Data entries
□ □ □ □ □ □ □

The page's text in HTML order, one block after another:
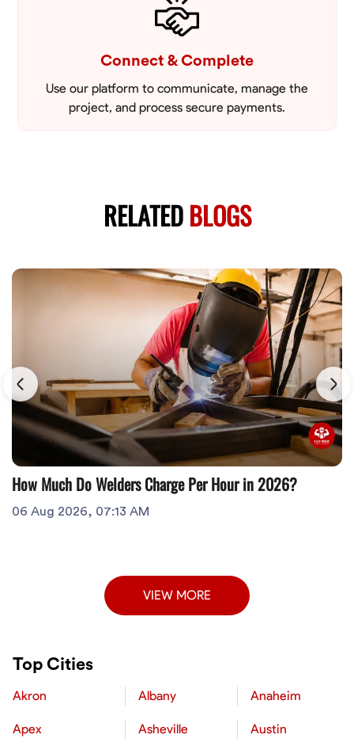
Connect & Complete
Use our platform to communicate, manage the
project, and process secure payments.
RELATEDBLOGS
How Much Do Welders Charge Per Hour in 2026?
06 Aug 2026, 07:13 AM
VIEW MORE
Top Cities
Akron Albany Anaheim
Apex Asheville Austin

□ □ □ □ □ □ □

Task statement: Since the pictures are not wanted, set down only the rest of each record, exactly as above.

Result:
The page's text in HTML order, one block after another:
Connect & Complete
Use our platform to communicate, manage the
project, and process secure payments.
RELATEDBLOGS
How Much Do Welders Charge Per Hour in 2026?
06 Aug 2026, 07:13 AM
VIEW MORE
Top Cities
Akron Albany Anaheim
Apex Asheville Austin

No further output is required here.